As some observers have noted already, this new Democratic team reminds them of Republicans Ronald Reagan and George H.W. Bush teaming up in 1980 after Bush called Reagan an adherent of what he called “voodoo economics.” The Reagan-Bush team steamrolled to two landslide victories.

Do I have any concerns now about Kamala Harris? Again, I will defer to Joe Biden’s knowledge of the vetting process. If she checks all the boxes to Biden’s satisfaction, then that is good enough for me.

Just as Joe Biden wasn’t my first pick to lead the Democratic challenge against Donald Trump, Kamala Harris wasn’t my first pick to join him in that effort.

Now that they’re a team, I’m all in.

Democratic POTUS field thinning out as it should

You cannot refer to U.S. Sen. Kamala Harris as a “top-tier” Democratic Party presidential hopeful, because were she such she wouldn’t be announcing her withdrawal today from the 2020 race for the White House.

She joins Montana Gov. Steve Bullock as the most recent presidential wannabes to call it a campaign.

This in-and-out business with the current field of Democrats vying to be nominated to run against Donald Trump is getting a bit difficult to track. Harris and Bullock never got traction. Neither did Beto O’Rourke, or Tim Ryan, or … whomever else has come and gone. There remain a boatload of others who should call it quits and leave the contest to the actual frontrunners.

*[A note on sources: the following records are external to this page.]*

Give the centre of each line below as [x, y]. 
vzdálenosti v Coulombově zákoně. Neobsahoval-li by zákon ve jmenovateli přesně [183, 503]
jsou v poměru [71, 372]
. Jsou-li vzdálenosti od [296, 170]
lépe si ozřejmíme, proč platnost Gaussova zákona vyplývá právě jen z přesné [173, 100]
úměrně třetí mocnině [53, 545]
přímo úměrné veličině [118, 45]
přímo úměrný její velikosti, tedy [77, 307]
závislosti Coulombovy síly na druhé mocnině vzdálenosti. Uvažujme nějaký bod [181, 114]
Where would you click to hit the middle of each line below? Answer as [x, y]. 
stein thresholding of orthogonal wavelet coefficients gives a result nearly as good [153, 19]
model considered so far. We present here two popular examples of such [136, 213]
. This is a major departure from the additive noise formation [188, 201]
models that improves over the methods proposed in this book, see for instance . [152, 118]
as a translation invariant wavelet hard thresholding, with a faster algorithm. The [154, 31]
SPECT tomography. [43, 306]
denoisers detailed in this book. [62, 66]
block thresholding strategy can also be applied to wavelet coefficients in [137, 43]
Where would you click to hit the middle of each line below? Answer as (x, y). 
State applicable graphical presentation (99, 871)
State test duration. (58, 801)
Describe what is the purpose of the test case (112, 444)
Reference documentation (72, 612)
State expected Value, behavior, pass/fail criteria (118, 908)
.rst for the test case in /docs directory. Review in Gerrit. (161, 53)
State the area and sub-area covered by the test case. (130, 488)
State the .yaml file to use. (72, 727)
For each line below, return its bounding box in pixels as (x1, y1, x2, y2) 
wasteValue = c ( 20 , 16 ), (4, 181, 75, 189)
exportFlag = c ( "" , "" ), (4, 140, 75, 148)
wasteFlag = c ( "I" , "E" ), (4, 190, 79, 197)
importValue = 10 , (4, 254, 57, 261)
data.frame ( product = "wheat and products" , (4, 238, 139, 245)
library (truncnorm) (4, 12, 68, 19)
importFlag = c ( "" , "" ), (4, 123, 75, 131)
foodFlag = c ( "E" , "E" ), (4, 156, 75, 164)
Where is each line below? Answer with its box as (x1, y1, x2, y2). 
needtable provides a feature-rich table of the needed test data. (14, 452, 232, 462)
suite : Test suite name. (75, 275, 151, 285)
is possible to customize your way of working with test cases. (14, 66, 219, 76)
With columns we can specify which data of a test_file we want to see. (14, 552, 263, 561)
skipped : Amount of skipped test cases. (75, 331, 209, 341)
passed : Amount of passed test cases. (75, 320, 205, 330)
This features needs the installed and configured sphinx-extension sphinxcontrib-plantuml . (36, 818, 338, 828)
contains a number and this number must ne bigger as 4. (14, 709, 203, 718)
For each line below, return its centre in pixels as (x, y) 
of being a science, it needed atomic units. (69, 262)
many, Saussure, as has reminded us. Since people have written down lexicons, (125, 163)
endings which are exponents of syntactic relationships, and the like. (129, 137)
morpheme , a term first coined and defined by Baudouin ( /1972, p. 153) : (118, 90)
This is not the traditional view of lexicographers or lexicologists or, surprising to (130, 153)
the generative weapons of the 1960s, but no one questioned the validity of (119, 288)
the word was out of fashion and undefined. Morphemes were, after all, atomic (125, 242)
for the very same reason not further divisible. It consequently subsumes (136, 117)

Then we have these late entries. Former New York City Mayor Michael Bloomberg is in because, he says, the current field is too weak to take on Trump. No one stands out as someone who can defeat the president; so, Bloomberg says he’s the one. He surely can outspend Trump, given that his personal wealth dwarfs that of the president, who has boasted about his own filthy richness. And then we have former Massachusetts Gov. Deval Patrick, whose entry baffles me. I don’t know what he brings to the campaign that isn’t already personified in many of the others.

As for Harris, she was another one who entered the contest with high hopes and high expectation. She’s now about to be history — in terms of the presidential campaign.

I will await the further culling of the field as these joint appearances continue and the Democratic National Committee keeps setting the bar for inclusion in these events even higher.

Moreover, I am looking forward to the Democratic Party getting a nominee who can deliver a knockout blow to the fraud who masquerades as president of the United States.